Granted, no one is going to mistake any of the Nazgul for members of the Legion of Superheroes, but by the same token, just as Saruman’s villainy is well camouflaged early on, so too are we unsure that Aragorn is one of the good guys (or, you know, you were, if you didn’t read the books, you fucking slacker). Boromir is also perhaps the only truly three dimensional character Tolkien ever created; a truly flawed human hero whose heart is in the right place but who allows greed to corrupt him regardless. It’s this ambiguity and apparent depth of character, along with the occasional interesting cultural nuances, the hinted at shifts in political power and influence happening behind the scenes, the outrageously gorgeous scenery and set pieces, and the frankly fucking awesome action sequences, that make Fellowship into roughly four thousand times as good a film as Two Towers turned out to be. In Two Towers, the only character with any depth at all is Gollum, and honestly, who gives a shit about Gollum? I just want to drown the little fucker. Spending three quarters of the movie with him, Frodo and Sam in the fucking marshes of Mordor is just torturous, and the remainder of the film, however hard it was to get it all in the can, is honestly just bloody awful. There’s no intrigue, no surprise, no plot twists worth talking about, Gimli is reduced to nothing but comic relief, everyone else is flatter than cheap animation, and for God’s sakes, why hasn’t anyone killed Merry and Pippin yet? They’re just annoying.
Anyway, I may throw Fellowship back in, or I may watch one of my ‘new’ DVDs, although I own all of them on videotape and have watched each movie many times. Or I may eat an entire roll of paper towels. Who knows?
Insane people who want to give me gifts (hey, people sent Doc stuff for no plausible reason) could add a nice DVD version of the uncut Fellowship to their lists, though. I only have the uncut version on video.
I’ve had a piss poor week at work. I started out strong with 12 sales on Monday, but yesterday could garner only 2 all day long, and today had only three. My first four hours on the phone today definitely qualified as Weird Wednesday; in that duration I got not one easily resolved problem. Rather, I got convoluted nonsense involving people whose extremely complicated billing issues should have been handled by the last rep they talked to… or the one before that… or the one before that… but somehow all of these people wound up being fucked over and mishandled by two or three people prior to me in the chain, meaning by the time I got them (and I got them all today) there wasn’t much that could be done, because of our corporate client’s viciously calculated policy of only allowing credits to be given going back 60 days. This means if a customer gets fucked over for 61 days by My Boss, they suddenly become responsible for whatever the bill is. This profoundly SUCKS, especially when you find yourself talking to one after another of these poor dicked-over people.
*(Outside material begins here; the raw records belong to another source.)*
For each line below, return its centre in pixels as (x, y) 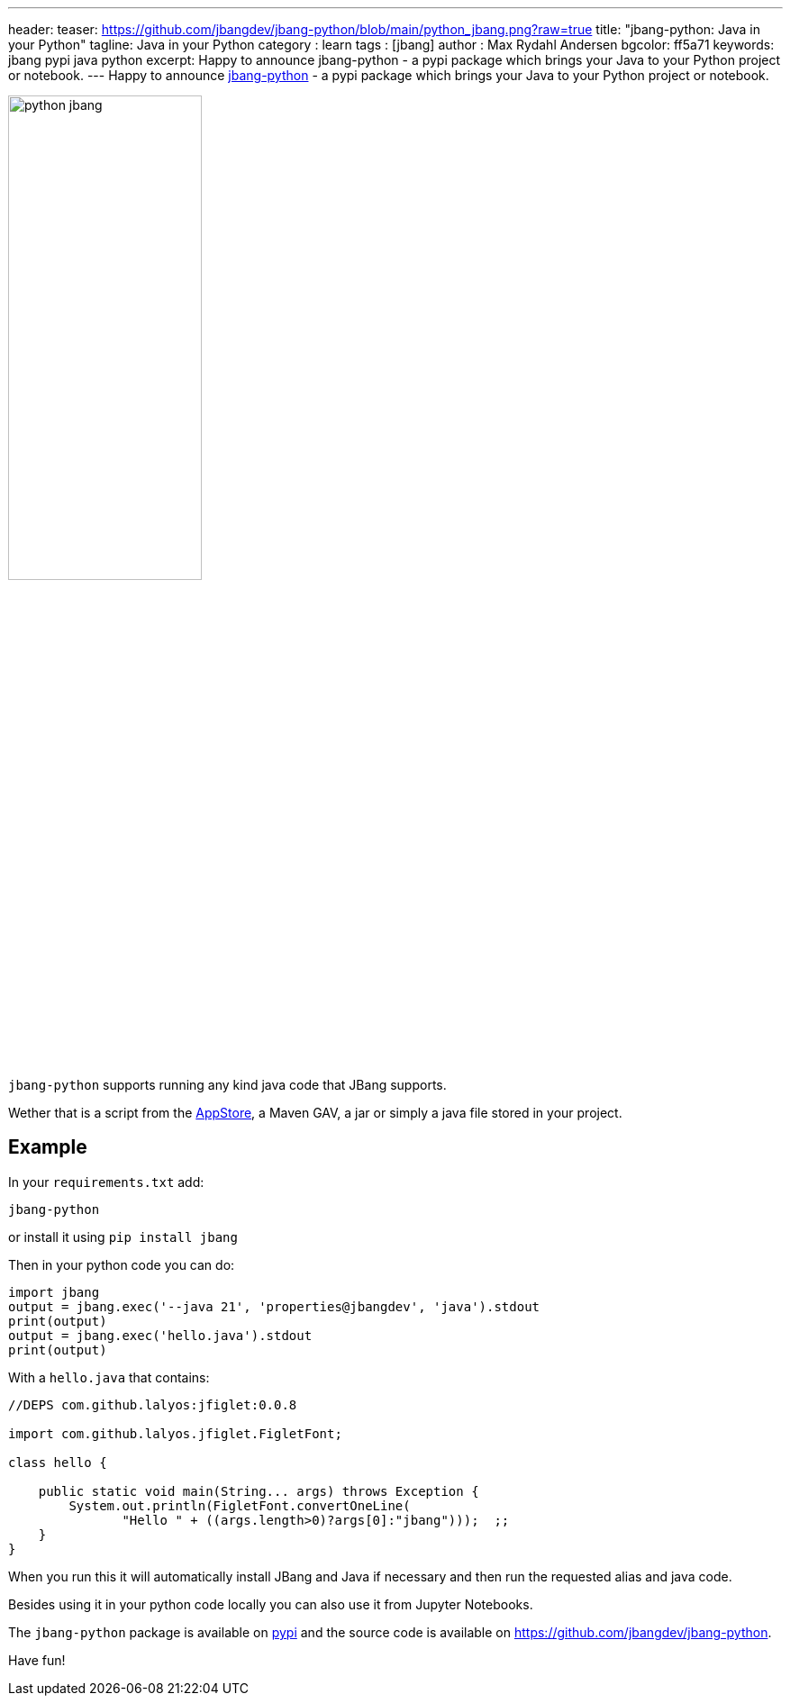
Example (48, 1147)
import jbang (54, 1292)
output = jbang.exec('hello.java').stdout (160, 1335)
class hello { (58, 1462)
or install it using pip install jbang (123, 1236)
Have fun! (37, 1660)
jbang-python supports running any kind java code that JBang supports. (227, 1085)
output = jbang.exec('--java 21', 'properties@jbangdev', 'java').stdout (274, 1306)
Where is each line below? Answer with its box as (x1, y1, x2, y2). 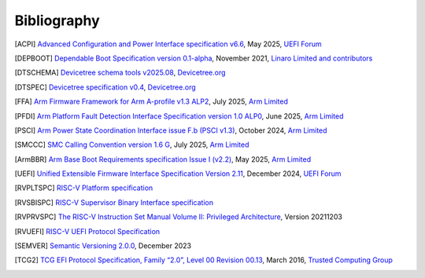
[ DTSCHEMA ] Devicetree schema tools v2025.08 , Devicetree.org (14, 68, 226, 78)
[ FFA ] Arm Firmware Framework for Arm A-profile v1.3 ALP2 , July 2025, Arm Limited (14, 97, 289, 106)
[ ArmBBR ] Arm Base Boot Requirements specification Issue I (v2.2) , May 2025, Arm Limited (14, 154, 311, 164)
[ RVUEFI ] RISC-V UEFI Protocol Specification (14, 226, 161, 236)
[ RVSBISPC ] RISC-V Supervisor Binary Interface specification (14, 197, 214, 207)
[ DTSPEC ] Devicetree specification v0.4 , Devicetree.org (14, 82, 196, 92)
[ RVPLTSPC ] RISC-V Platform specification (14, 183, 153, 192)
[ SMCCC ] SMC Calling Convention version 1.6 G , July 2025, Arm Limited (14, 140, 249, 149)

Me, I have the attitude that I’ll just go ahead and issue the credit anyway, if I can approve it myself (I can do credits of up to $50 without going through a supervisor). However, Oversight has the knife out for me lately; I got called in and slapped around yesterday for giving ‘proactive credits’, meaning, I wasn’t making the customer beg me for them, I was just offering them if I thought the situation merited it. This is Very Bad. “We don’t give away the farm,” the sowlike she-orc who managed to somehow bird dog all three calls I’d had on Monday where I’d done this oinked at me. I restrained myself from responding that she shouldn’t worry; a $32 credit wouldn’t throw the farm into foreclosure, and even if it did, she’d doubtless be relocated to a nice wildlife sanctuary somewhere, given that she was clearly an endangered species (although, annoyingly, not an extinct one).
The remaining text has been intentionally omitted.